Step-by-Step Solution

Step 1: Categorize the integers based on their remainders when divided by 5.

We divide the integers from 1 to 25 into 5 categories based on their remainders when divided by 5.

• Numbers of the form $5\lambda$: 5, 10, 15, 20, 25 (5 numbers)
• Numbers of the form $5\lambda + 1$: 1, 6, 11, 16, 21 (5 numbers)
• Numbers of the form $5\lambda + 2$: 2, 7, 12, 17, 22 (5 numbers)
• Numbers of the form $5\lambda + 3$: 3, 8, 13, 18, 23 (5 numbers)
• Numbers of the form $5\lambda + 4$: 4, 9, 14, 19, 24 (5 numbers)

Step 2: Determine the pairs of remainders that sum to a multiple of 5.

For $x + y$ to be divisible by 5, the sum of their remainders when divided by 5 must be divisible by 5. The possible pairs of remainders are:

• 0 + 0
• 1 + 4
• 2 + 3
• 3 + 2
• 4 + 1

Step 3: Count the number of ways to choose $x$ and $y$ for each pair of remainders.

• Case 1: Both $x$ and $y$ are of the form $5\lambda$. There are 5 choices for $x$. Since $x$ and $y$ must be distinct, there are 4 choices for $y$. So, there are $5 \times 4 = 20$ ways.

• Case 2: $x$ is of the form $5\lambda + 1$ and $y$ is of the form $5\lambda + 4$. There are 5 choices for $x$ and 5 choices for $y$. So, there are $5 \times 5 = 25$ ways.

• Case 3: $x$ is of the form $5\lambda + 2$ and $y$ is of the form $5\lambda + 3$. There are 5 choices for $x$ and 5 choices for $y$. So, there are $5 \times 5 = 25$ ways.

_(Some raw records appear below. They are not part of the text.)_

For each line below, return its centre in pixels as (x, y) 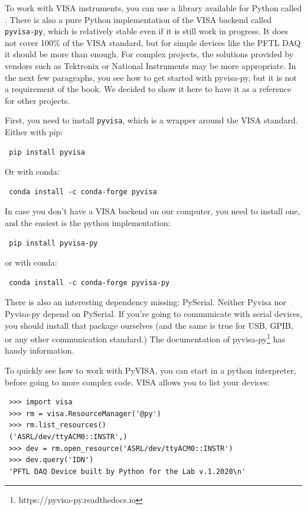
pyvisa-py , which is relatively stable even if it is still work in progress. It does (147, 31)
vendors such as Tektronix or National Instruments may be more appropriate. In (151, 66)
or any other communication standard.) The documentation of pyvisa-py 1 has (145, 338)
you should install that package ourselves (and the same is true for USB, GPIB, (149, 325)
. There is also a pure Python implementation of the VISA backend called (138, 19)
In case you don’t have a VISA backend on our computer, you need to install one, (153, 211)
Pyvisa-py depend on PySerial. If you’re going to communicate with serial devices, (153, 313)
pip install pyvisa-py (53, 243)
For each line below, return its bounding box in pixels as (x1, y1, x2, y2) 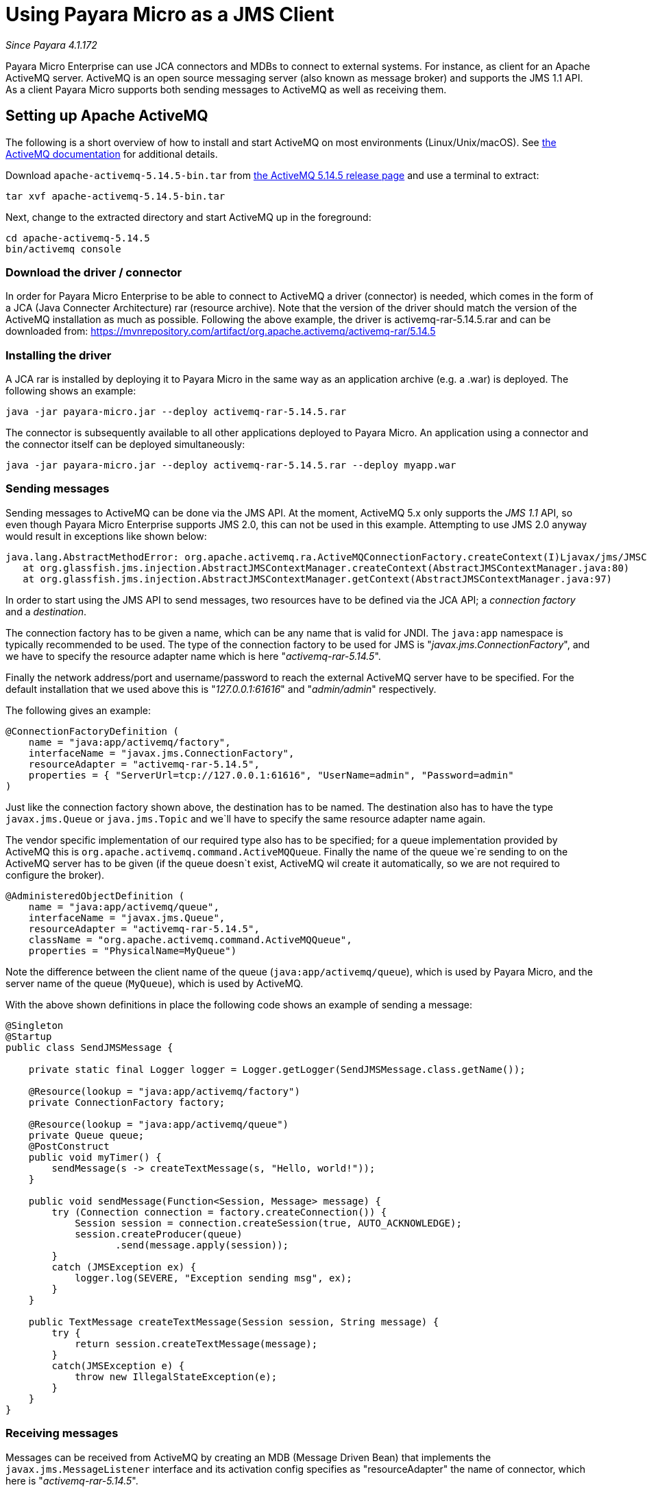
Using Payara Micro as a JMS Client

• Case 4: $x$ is of the form $5\lambda + 3$ and $y$ is of the form $5\lambda + 2$. There are 5 choices for $x$ and 5 choices for $y$. So, there are $5 \times 5 = 25$ ways.

• Case 5: $x$ is of the form $5\lambda + 4$ and $y$ is of the form $5\lambda + 1$. There are 5 choices for $x$ and 5 choices for $y$. So, there are $5 \times 5 = 25$ ways.

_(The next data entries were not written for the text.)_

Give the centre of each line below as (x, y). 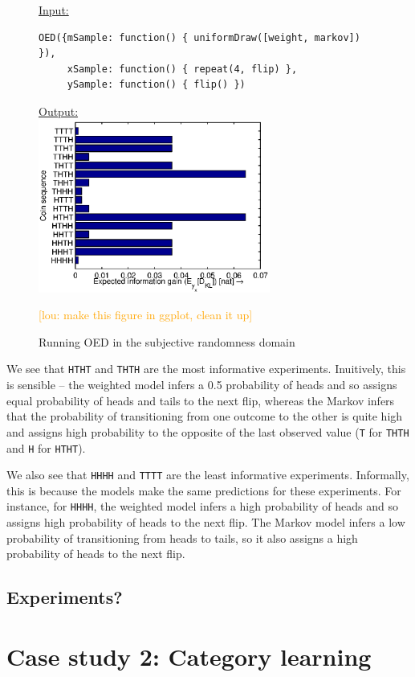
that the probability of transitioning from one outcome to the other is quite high (205, 416)
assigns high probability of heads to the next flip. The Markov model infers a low (206, 522)
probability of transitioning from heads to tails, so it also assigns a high (182, 537)
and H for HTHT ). (46, 447)
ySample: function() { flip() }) (156, 85)
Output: (59, 111)
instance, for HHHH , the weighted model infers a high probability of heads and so (202, 506)
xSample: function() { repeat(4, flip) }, (182, 69)
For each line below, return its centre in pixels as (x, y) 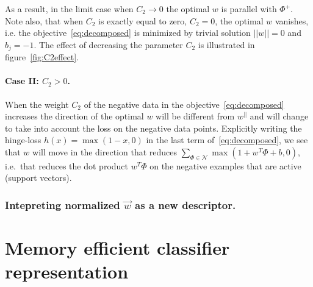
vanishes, (292, 20)
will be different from (195, 116)
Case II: (22, 81)
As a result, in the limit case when (69, 9)
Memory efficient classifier (117, 248)
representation (67, 271)
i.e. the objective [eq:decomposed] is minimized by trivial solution (128, 33)
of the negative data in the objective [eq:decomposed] (184, 104)

Step 4: Calculate the total number of ways.

The total number of ways is $20 + 25 + 25 + 25 + 25 = 120$.

Common Mistakes & Tips

• Remember to account for the condition that $x$ and $y$ are distinct.
• Be careful when counting the number of elements in each category.
• Don't forget to consider all possible pairs of remainders that sum to a multiple of 5.

Summary

We categorized the integers from 1 to 25 based on their remainders when divided by 5. Then we found the pairs of remainders that sum to a multiple of 5. Finally, we counted the number of ways to choose $x$ and $y$ for each pair of remainders, remembering that $x$ and $y$ must be distinct. Summing the counts for each case gives the total number of ways.

The final answer is \boxed{120}.